I sat down the next morning and penned the letter to him. It was written along the same vein as this blog with what I hoped were moments of girlish charm and brilliance. It’s hard to know really. I tried to read it back but I felt like such a goofball in doing so I’m not sure I made it to the end without blushing and giggling before tossing it aside.
Later after I had decided not send it I wondered why. I mean, what in the world is wrong with letting someone know you admire and are completely blown away by their work? Further, that after you had actually learned more about them you still crave to know more? I guess it is because he is a very handsome fellow that I feel this way.
Years ago, I met my friend Carrie (the lovely and exceptionally talented artist Carrie Jacobson (http://carriejacobson.blogspot.com/) while searching the internet looking for a concrete stain for my driveway of all things. I have no idea how I found her but I am so thankful that I did. I adore her and I tell her so all the time! I have no qualms about letting her know how much her paintings speak to me and no issue telling her I love having her in my life. I wish to tell him such things didn’t make feel like a seventh-grade girl sitting on the bleachers waiting to be asked to dance. (‘Good luck with that,’ my psyche tells me.)
I ended Colin’s letter asking delicately if he might want to write and exchange letters (read: emails, I suppose) like friends used to do long ago. I also ask if he perhaps should find himself in this neck of the woods again or me in his, he might be up for coffee.
Sometimes the things in life we leave undone really can be our own undoing. I am a free-spirited, thoughtful person who (I hope) lives my life unencumbered by the rigidity of what society wants me to be. I love hard and deep and I expect the same from others. I still play air guitar to Joe Walsh’s ‘Rocky Mountain Way’ and sing at the top of my lungs holding my hairbrush as a microphone when I hear Aretha’s ‘I’ve Never Loved a Man’ and go full-on Temptations groove when I hear ‘Can’t Get Next to You’. (I know…)
I still cry every single time I watch ‘Old Yeller’. I like my cheeseburgers with a chocolate shake. I miss my Mercedes. I do. Sometimes I like to stay up very late and sometimes I go to bed lamentably early. I like my eggs over medium and I go to church on Sunday. (A little play on a favorite Lyle Lovett tune right there.) My politics lean left and I see no change in that anytime soon- or well, ever. I love my sons, my life, my dogs and my relationship with God. I visit the Buddhist temple and still say prayers when I lay down to sleep. I run out of gas at least once a month and I carry my banjo pick in my purse to remind me it is something I need to pick back up. I cuss a fair amount and I can be really whip-smart clever when I want to be.
All of that is to say, when I want to tell someone I am a huge fan I will. I mean, I have, I did and I would again…it felt pretty great. And who knows?

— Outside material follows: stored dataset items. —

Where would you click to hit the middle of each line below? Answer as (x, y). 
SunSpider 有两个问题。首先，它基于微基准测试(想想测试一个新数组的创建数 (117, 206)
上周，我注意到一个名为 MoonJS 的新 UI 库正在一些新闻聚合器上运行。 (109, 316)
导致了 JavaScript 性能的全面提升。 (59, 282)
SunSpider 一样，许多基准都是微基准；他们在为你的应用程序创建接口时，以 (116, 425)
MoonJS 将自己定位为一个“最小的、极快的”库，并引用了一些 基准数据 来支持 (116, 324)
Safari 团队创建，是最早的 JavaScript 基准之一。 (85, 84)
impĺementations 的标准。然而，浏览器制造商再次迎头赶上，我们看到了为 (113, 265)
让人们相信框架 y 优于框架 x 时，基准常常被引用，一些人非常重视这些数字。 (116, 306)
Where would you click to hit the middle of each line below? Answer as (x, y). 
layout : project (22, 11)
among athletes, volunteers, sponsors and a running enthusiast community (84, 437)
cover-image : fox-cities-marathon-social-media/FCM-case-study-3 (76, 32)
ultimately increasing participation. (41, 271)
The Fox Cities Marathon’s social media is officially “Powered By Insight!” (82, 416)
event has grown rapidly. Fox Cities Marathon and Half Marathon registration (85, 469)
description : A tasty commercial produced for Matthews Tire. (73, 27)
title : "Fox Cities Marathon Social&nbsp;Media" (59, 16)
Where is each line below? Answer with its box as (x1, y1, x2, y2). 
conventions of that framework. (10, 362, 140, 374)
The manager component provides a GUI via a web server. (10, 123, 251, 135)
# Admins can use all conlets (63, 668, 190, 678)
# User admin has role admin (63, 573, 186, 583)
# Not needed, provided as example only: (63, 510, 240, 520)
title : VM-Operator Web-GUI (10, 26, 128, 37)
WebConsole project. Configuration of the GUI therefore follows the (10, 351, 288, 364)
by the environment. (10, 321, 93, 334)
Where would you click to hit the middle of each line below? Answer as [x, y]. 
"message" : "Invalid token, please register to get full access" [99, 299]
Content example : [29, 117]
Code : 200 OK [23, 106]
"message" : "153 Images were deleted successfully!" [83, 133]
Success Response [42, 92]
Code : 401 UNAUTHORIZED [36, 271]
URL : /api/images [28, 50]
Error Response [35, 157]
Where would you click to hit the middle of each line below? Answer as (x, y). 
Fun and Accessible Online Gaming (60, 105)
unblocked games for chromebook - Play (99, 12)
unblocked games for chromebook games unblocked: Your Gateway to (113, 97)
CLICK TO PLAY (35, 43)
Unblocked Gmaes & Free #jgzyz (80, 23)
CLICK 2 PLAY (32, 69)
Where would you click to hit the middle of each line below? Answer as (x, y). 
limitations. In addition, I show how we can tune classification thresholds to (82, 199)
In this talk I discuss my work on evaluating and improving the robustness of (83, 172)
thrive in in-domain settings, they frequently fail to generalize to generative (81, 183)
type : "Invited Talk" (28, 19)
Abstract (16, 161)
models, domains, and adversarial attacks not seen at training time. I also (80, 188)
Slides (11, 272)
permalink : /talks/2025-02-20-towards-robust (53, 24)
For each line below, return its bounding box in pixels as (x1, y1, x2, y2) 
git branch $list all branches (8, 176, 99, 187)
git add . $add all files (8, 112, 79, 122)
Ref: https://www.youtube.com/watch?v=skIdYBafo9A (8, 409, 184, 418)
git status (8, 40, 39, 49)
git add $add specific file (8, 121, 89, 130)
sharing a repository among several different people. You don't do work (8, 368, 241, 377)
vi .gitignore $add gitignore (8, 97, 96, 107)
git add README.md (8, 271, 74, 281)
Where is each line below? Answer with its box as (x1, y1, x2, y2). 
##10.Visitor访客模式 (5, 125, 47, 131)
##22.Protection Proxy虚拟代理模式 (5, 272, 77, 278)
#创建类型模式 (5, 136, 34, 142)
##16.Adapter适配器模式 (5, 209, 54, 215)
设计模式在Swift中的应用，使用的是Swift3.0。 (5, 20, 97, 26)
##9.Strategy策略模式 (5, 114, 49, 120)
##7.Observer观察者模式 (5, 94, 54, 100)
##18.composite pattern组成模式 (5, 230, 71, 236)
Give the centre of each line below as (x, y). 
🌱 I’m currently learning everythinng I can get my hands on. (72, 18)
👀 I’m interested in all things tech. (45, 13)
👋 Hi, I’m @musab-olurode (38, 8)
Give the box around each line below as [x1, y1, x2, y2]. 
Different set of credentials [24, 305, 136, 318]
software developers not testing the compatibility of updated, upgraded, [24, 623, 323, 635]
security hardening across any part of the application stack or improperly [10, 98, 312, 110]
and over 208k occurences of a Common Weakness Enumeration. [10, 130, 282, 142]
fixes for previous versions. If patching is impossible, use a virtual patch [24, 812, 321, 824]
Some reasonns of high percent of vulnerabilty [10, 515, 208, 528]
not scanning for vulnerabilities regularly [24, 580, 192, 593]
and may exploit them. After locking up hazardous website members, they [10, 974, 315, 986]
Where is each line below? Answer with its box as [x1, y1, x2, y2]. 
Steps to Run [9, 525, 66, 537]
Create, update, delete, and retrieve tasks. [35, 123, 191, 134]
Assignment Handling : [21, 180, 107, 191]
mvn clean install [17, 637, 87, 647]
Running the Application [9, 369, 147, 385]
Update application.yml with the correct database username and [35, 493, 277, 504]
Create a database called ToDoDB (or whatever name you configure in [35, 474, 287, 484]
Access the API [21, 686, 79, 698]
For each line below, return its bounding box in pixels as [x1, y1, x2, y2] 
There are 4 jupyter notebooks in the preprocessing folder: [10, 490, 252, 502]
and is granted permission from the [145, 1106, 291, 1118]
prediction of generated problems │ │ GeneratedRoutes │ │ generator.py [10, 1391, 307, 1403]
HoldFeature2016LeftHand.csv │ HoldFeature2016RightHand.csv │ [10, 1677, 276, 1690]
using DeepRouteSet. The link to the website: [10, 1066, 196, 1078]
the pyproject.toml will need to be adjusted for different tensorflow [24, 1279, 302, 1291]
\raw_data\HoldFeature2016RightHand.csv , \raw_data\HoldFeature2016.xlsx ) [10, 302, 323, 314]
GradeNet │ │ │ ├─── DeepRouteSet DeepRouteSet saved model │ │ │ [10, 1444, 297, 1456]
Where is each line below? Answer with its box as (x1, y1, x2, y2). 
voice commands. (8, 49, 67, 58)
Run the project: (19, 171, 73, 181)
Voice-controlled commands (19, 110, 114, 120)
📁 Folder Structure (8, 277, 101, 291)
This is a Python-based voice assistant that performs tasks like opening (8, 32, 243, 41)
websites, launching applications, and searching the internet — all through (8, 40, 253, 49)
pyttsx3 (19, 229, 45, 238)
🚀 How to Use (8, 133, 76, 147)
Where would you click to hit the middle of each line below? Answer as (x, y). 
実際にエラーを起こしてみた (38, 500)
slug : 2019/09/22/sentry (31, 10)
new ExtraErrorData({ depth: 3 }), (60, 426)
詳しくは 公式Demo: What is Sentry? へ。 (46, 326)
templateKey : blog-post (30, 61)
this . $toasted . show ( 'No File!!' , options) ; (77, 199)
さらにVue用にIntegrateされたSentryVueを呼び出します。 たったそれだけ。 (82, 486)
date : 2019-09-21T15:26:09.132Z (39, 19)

Maybe one day he will write me back and tell me coffee sounds like a really good idea…or maybe he will just simply say ‘thank you’. Either way, I did what I tend to do best which is let him know in my life his presence made itself known and mattered to me.
Life really is not for the faint of heart. It demands participation. The soul yearns to show you the secrets of the universe and it all begins with the first step into the unknown. How you navigate this wonder is completely up to you. I would caution you however, not to let fear keep you from doing the giant cannonball into the deep end. There is freedom in being just who you are- and hope and let’s be honest- faith and trust in something at work bigger than yourself.
So someday if (when?) you see me in a small hole-in-the-wall diner having coffee (or a milkshake) and hushed conversation (or conversely, raucous laughter) with a handsome stranger, come sit down and share a cup. My treat.
P.S. If you don’t already know his music- you should. You really, really should.